The interception of computer use must be authorized by the actual user—unless the user is a "computer trespasser"—that is, anyone who accesses a computer without authorization (.e.g., any employee who uses a company computer to transmit a personal message without employer permission or uses voice mail to receive personal messages) and therefore has no further expectation of privacy. Such interception also may include the person responding to the personal message (that is, that person may also be intercepted).

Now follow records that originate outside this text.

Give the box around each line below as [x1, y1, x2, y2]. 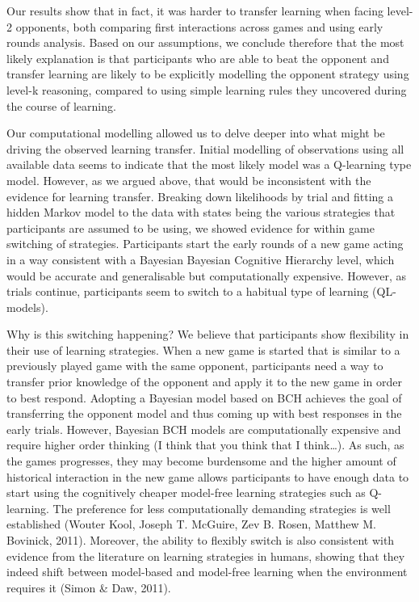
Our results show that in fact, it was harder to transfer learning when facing [6, 2, 383, 19]
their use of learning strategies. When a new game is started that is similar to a [6, 341, 400, 358]
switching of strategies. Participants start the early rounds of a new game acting [6, 235, 404, 252]
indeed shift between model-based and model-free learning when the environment [6, 563, 408, 580]
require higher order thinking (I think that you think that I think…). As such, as [6, 436, 404, 453]
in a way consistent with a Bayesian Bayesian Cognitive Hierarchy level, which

Pen register/trap and trace orders. A law enforcement agent can now require the telephone company to reveal the numbers dialed to (pen register) and from (trap and trace) any phone or computer used by a particular person. That permission was earlier confined to a particular phone number—now it roves with the person. To get such an order, law enforcement must simply certify to a judge that the information to be gained is “relevant to an ongoing criminal investigation”; the judge must then grant the order.

Spy court says no

Although no federal circuit court has as yet ruled on these aspects of the statute, the Foreign Intelligence Surveillance Act Court (FISA Court), which authorizes wiretaps and other surveillance of suspected spies and terrorists, has challenged the Patriot Act. The court ruled against the Justice Department’s request to allow counterintelligence agents and criminal investigators and prosecutors to work together more closely. The Court emphasized that there is and should be an important constitutional wall between terrorists and garden-variety criminals. The government is appealing the ruling to the FISA Court of Review.

In the meantime, employers should:

  • Develop a policy for responding to such an order from a government agency regarding the use of phones, electronic mail, Internet, and computers in the workplace.

  • Inform employees that the employer has the right to and may monitor work phone use, electronic mail, and Internet use.